Accordingly, the decree of the Surrogate is reversed and Article Twelfth of the will is held inapplicable to petitioner’s interest as appointee thereunder. In view of the foregoing, it follows that the petitioner has not made any claim against the validity of any provision of the will. Therefore, we also hold that Article Eighteenth of the will is inapplicable and allowances and costs should not be charged against petitioner.






Dissenting Opinion

Breitel, J.

(dissenting). The pertinent facts and applicable rules of law have been most fairly and admirably stated in the majority opinion; but I cannot agree with the reasoning or the result reached.

Concededly testator had the power to exclude petitioner from benefiting from his estate if she married outside testator’s religion. The suggestion tendered by petitioner on this appeal that such an exclusion violates public policy has evidently been rejected by the majority, as it must be in the light of the authorities, which constrain us. (Matter of Liberman, 279 N. Y. 458, 464; Matter of Seaman, 218 N. Y. 77, 81.)

Concededly testator “ held strong views about intermarriage and * * * these views found expression in sweeping strictures prohibiting certain offending descendants or their spouses from taking under his will.” (Majority opinion, ante, p. 318.)

Concededly the will was drawn by competent craftsmen who were unlikely to have been responsible for inadvertent omission.

Concededly the only authorities that bear on the question, for whatever purpose, regard appointees who take under a power of appointment as taking under the will of the donor of *324the power, in this case the will of the great-grandfather. The will provided that no devisee or legatee might intermarry except at the expense of losing the legacy or devise to which he might be entitled. All this, we may presume, was within the knowledge of the competent craftsmen retained by testator to draw his will.

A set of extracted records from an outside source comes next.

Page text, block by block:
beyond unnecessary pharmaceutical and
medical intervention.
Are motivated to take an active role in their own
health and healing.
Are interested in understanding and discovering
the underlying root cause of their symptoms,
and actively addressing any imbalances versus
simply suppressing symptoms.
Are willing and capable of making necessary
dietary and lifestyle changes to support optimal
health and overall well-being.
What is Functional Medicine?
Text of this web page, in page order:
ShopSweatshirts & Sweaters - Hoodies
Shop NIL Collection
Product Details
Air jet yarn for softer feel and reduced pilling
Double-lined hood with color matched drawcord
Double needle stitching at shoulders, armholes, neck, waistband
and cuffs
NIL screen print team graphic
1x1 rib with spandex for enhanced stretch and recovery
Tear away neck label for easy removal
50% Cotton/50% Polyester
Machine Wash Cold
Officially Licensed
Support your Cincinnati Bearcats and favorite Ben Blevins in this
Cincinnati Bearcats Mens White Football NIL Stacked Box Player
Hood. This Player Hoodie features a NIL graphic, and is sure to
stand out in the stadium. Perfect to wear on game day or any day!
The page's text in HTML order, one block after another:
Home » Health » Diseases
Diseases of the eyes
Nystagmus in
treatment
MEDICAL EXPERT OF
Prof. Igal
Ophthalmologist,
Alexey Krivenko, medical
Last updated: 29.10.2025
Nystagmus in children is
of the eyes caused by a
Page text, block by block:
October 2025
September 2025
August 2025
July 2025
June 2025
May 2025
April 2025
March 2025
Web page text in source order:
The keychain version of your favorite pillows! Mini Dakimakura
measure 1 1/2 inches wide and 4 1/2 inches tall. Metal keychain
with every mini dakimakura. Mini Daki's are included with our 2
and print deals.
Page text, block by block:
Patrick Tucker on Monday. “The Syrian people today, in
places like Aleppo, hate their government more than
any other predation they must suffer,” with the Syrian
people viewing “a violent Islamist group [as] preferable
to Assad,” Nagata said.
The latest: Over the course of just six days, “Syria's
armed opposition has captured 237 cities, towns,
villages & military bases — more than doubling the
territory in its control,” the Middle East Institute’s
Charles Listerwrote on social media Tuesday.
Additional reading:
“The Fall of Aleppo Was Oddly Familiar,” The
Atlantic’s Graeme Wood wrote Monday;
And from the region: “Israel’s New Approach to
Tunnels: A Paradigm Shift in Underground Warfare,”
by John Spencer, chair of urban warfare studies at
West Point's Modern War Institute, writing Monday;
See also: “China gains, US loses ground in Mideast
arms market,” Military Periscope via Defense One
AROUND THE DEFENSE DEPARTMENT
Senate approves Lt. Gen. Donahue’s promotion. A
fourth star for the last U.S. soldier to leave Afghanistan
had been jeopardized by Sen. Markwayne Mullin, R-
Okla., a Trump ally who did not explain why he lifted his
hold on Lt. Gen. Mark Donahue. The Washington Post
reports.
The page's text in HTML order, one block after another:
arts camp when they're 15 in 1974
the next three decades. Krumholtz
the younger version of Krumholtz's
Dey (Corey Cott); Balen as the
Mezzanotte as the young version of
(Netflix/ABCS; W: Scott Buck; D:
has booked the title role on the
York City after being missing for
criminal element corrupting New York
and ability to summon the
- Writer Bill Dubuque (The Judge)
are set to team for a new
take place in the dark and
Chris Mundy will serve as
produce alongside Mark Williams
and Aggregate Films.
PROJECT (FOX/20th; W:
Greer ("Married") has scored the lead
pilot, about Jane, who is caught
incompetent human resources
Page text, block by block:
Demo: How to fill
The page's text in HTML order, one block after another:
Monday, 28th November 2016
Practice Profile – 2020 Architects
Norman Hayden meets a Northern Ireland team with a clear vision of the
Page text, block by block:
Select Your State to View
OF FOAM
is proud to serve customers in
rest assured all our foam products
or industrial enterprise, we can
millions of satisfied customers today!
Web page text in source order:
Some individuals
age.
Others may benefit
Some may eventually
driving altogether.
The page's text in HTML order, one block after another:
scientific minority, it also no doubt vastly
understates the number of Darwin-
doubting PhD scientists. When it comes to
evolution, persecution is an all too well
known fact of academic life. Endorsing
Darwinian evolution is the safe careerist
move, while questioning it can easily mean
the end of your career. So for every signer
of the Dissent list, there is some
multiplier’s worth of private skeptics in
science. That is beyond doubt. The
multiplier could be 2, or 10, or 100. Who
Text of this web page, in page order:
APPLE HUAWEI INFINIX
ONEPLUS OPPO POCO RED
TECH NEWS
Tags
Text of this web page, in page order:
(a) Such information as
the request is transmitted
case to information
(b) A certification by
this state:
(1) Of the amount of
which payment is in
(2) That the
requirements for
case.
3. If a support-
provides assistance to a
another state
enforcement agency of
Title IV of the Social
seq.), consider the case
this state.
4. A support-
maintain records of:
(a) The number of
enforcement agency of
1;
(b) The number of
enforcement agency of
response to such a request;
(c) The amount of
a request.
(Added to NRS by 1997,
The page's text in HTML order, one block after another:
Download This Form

Yet the majority would construe the will herein strictly against the testator, contrary to his evident intention, and on the narrow limitation of language to particular paragraphs, although among lawyers the language would be inter-related between the paragraphs in question. This is applying a policy and a technique to a will that we reserve for lengthy contracts tendered by a strong bargaining party to a weaker bargaining party, as we may in the case of the insurance policy or the apartment lease. Then, because the weaker of the parties has no effective voice in suggestions for amendments to the agreement tendered, the law protects him by a policy of strict construction, which may indeed frustrate the intention of the draftsman, although not that of the other party to the transaction. That is not a rule or a policy that we may or should apply to wills.

The effect of the decision by the majority in this case, I submit, is to frustrate the testator’s intention, to apply a never-before-used strict construction to a will, and in fact to ignore that the will was drawn by competent lawyers who by no speculation should be considered to have used language except in the manner in which it had been used in instruments in the past and in the decided cases.

Accordingly, I would hold that the Twelfth paragraph in referring to legacies and devises was referring to those that were created by the exercise of the powers of appointment granted in the will. I would also Hold that the further reference to powers of appointment in that paragraph was required in order to make clear that powers, as distinguished from substantive bequests and devises, also could not pass to those who were not of testator’s faith or who married outside testator’s faith.

The decree should be affirmed.

Callahan and Bergan, JJ., concur with Botein, J.; Breitel, J., dissents and votes to affirm, in opinion; Dore, J. P., dissents in the following memorandum: For the reasons stated in the opinion of the learned Surrogate, I vote to affirm.

Decree reversed in accordance with the opinion herein, with costs to the appellant.

*325Republished decision, February 17, 1954

Decree reversed in accordance with the opinion herein, with costs to the appellant. The order of this court, entered February 16, 1954, hereby is vacated. Order filed.

Present — Dore, J. P., Callahan, Breitel, Botein and Bergan, JJ.